The domestic piping has been mostly replaced with PEX.
The house was never lived in by anyone since they remodeled it.
He bought it and moved in early October prior to heating season.
It got really cold here last few weeks and he called me and said the hot water runs out all the time halfway thru his showers and it never really feels that hot just barely warm enough can I come and look at the manual for the unit see it its programmed correctly.

I went thru the settings and everything was set to factory defaults except one setting for the domestic was set at 124 F the default is 184 F so I thought that was odd and set it to default 184 and told him go turn on kitchen sink full blast hot.

The hot water pipe comes out of the unit into a Caleffi 521 thermostatic mixing valve teed into the cold water pipe then out to the house piping.

The pipe temp coming out was extremely hot but the output of mixing valve was lukewarm so I adjusted the knob a bit hotter and the water went ice cold so I thought it had sediment stuck in it and tapped it lightly with a hammer and it went hot a few seconds then back to cold.

Shut off water and broke the fitting nuts loose on the valve and removed it to find on the hot and cold inlets a bunch of plastic parts fell out with springs and o rings etc and two orings were twisted up and inside the body of the valve on both sides.
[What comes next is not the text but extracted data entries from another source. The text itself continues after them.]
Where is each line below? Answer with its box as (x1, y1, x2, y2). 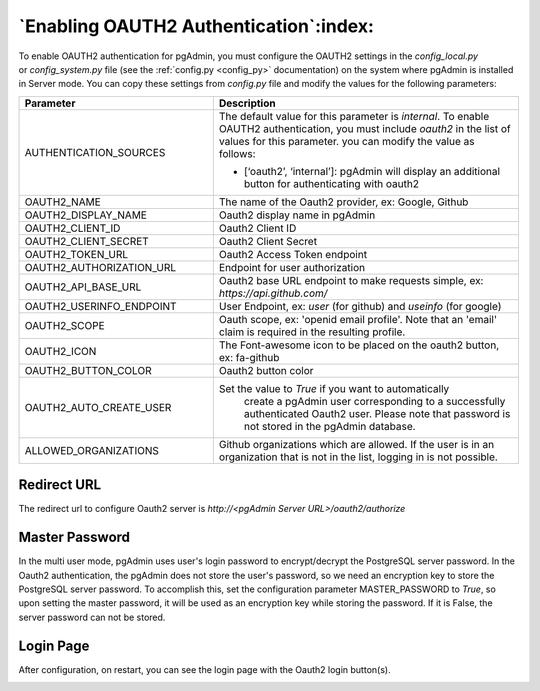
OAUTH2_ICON (24, 344, 97, 358)
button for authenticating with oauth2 (243, 176, 420, 190)
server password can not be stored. (18, 611, 166, 623)
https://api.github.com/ (218, 286, 328, 300)
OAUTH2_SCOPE (24, 318, 105, 332)
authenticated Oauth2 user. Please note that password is (243, 406, 511, 420)
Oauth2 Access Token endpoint (218, 247, 368, 261)
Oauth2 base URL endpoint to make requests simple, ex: (218, 273, 484, 287)
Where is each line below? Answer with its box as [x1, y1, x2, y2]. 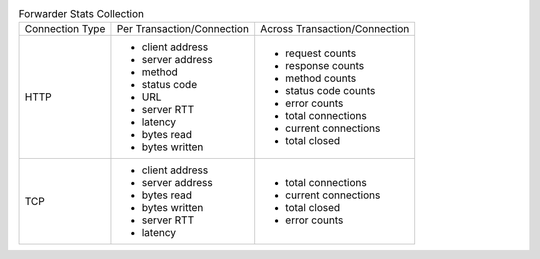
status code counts [285, 84, 376, 98]
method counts [285, 71, 357, 85]
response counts [285, 59, 365, 73]
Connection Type [24, 22, 106, 36]
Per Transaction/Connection [116, 22, 250, 36]
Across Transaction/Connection [260, 22, 410, 36]
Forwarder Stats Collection [18, 7, 145, 21]
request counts [285, 46, 357, 60]
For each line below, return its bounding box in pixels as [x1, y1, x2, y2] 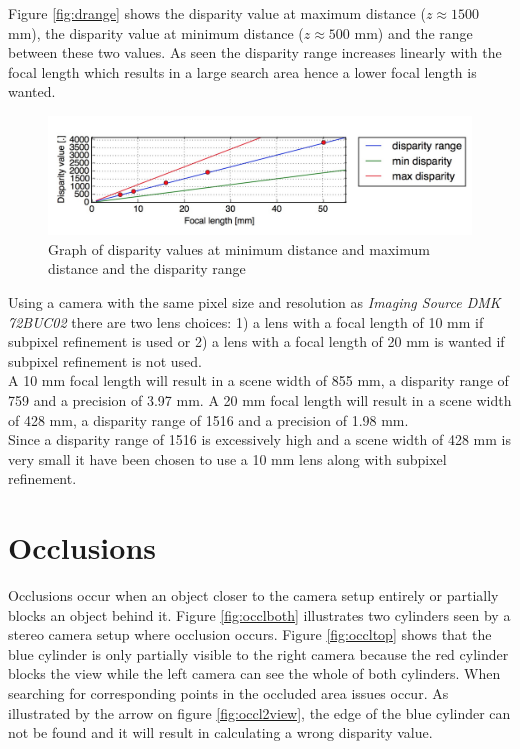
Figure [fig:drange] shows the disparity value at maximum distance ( [8, 3, 426, 23]
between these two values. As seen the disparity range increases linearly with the [8, 42, 502, 63]
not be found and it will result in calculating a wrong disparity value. [8, 722, 433, 743]
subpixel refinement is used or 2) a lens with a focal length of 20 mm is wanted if [8, 331, 505, 352]
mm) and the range [354, 22, 473, 43]
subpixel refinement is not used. [8, 350, 202, 371]
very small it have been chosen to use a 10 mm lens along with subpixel [8, 448, 447, 469]
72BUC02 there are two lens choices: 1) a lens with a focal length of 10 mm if [8, 311, 484, 332]
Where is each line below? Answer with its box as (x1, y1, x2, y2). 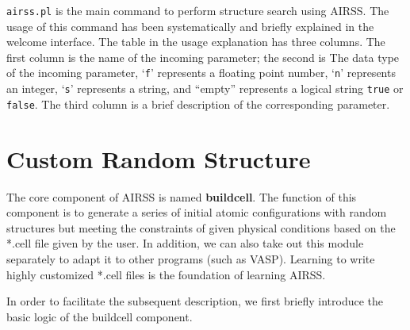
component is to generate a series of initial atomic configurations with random (6, 204, 387, 221)
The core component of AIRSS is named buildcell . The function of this (6, 188, 357, 205)
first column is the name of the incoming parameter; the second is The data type (6, 48, 400, 65)
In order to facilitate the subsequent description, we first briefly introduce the (6, 293, 384, 309)
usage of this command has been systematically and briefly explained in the (6, 17, 374, 34)
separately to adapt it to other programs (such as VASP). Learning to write (6, 250, 375, 267)
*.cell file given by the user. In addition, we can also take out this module (6, 235, 364, 251)
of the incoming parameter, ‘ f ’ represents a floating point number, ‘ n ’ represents (6, 64, 396, 81)
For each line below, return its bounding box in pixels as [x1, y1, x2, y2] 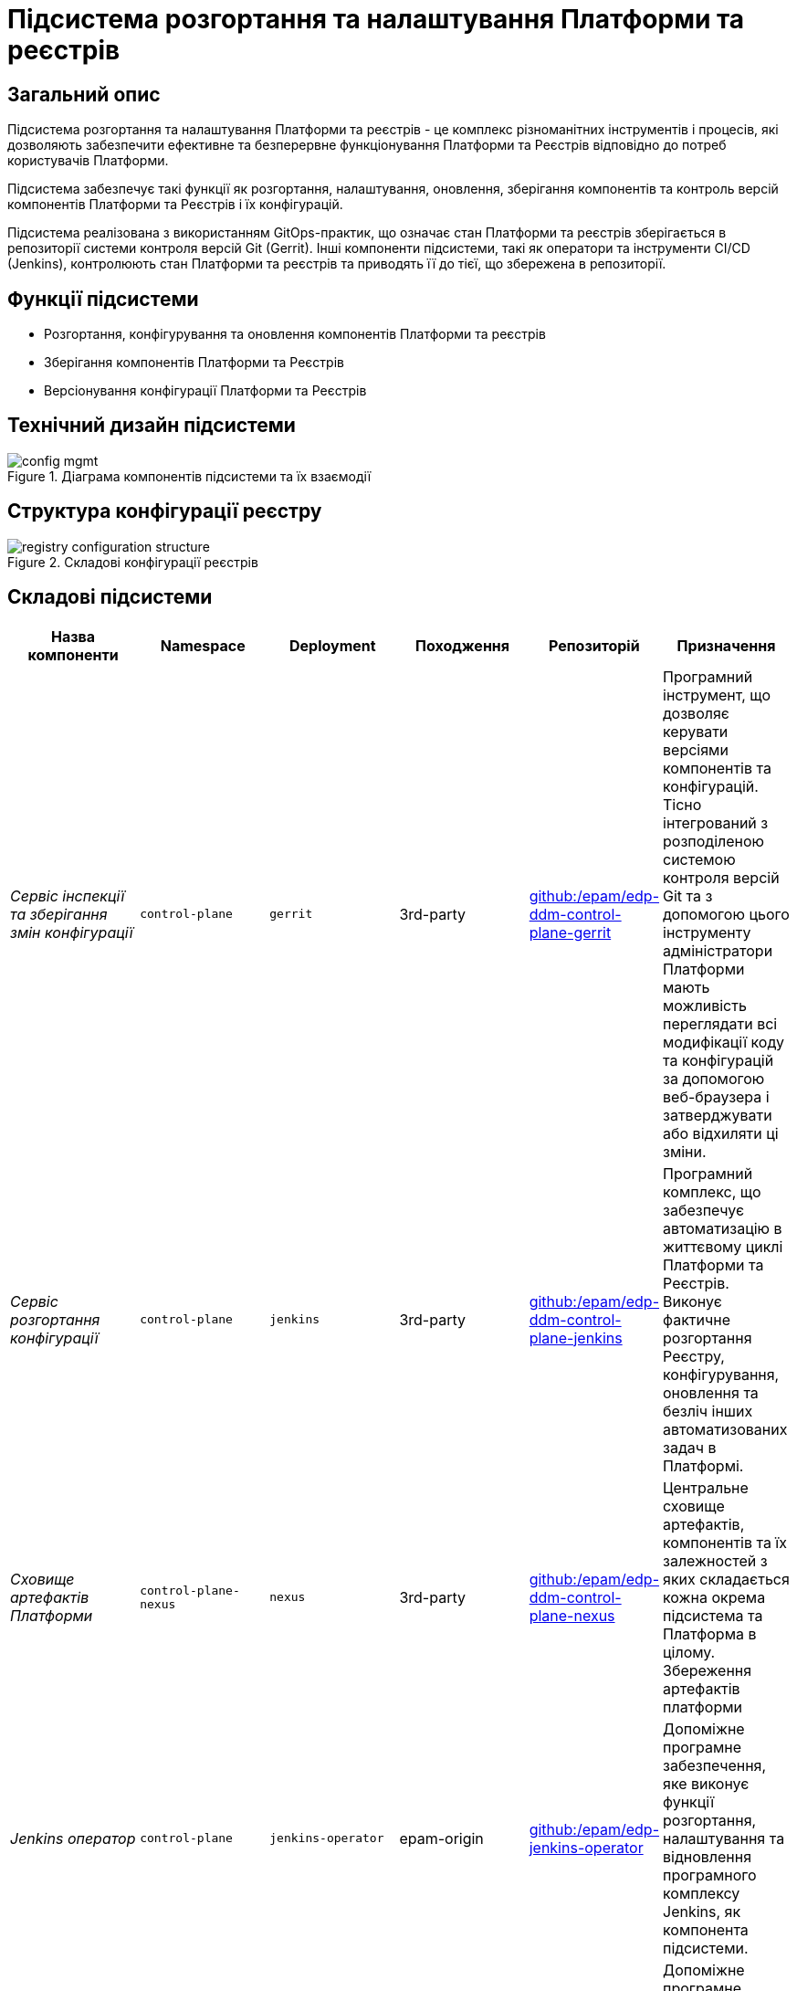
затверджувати [663, 1105, 772, 1124]
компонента [663, 1920, 749, 1939]
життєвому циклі [663, 1237, 783, 1256]
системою [663, 849, 736, 869]
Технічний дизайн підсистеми [7, 414, 296, 437]
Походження [415, 636, 509, 655]
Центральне [663, 1478, 749, 1497]
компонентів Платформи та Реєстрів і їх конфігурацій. [7, 196, 343, 213]
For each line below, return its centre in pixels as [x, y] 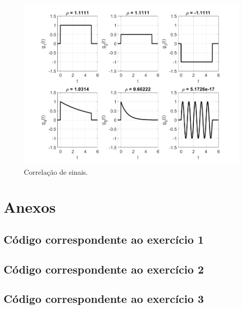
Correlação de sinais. [56, 172]
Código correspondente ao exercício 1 [104, 239]
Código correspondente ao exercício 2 [104, 269]
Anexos [30, 207]
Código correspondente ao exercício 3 [104, 299]
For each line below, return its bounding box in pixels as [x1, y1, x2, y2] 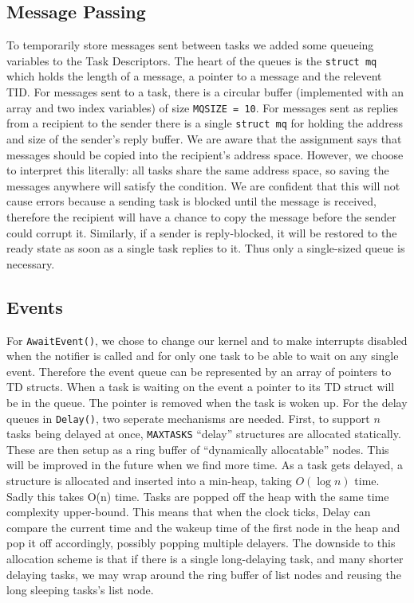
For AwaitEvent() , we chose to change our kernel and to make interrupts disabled [6, 331, 408, 348]
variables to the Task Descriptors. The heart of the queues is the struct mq [6, 52, 377, 69]
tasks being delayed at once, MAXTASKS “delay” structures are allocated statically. [6, 425, 401, 442]
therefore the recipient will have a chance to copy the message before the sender [6, 208, 396, 225]
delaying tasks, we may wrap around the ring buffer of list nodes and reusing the [6, 566, 401, 582]
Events [6, 294, 63, 319]
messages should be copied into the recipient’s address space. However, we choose [6, 146, 404, 162]
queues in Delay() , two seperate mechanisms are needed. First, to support [6, 409, 370, 426]
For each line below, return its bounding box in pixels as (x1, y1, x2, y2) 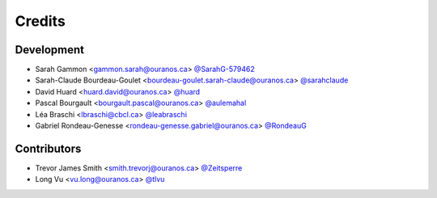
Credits (15, 12, 66, 30)
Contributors (15, 141, 82, 155)
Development (15, 43, 85, 57)
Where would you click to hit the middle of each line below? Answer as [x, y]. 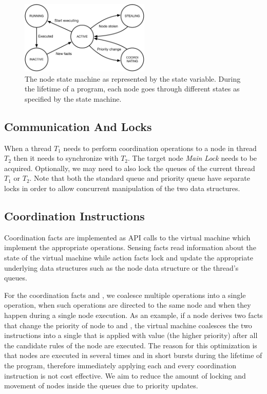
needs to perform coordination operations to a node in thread [160, 148]
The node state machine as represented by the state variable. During [133, 78]
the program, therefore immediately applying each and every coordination [120, 365]
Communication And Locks [78, 126]
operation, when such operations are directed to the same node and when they [128, 305]
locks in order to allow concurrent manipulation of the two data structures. [122, 188]
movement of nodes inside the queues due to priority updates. [101, 386]
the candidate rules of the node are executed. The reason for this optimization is [131, 345]

Found all the pieces and realized they are check valves that are supposed to be installed inside the sweated part of the inlet fitting not in the main valve body where the pieces were jammed in.
I figured out how they worked and snapped the check valve pieces back together they seemed undamaged.

Then when I went to insert the check valves I realized the problem, the plumber soldered the wrong sweat fitting on the hot inlet he screwed up and used the one made for the outlet only, so the check valve did not fit inside it correctly it was not as deep and not machined out for the check valve.
The guy just pushed all the parts in there backwards and tightened the big nuts on both hot and cold sides.

I sweat the fittings off and sweat them back in proper positions, put the check valves in correctly, and it works perfect now!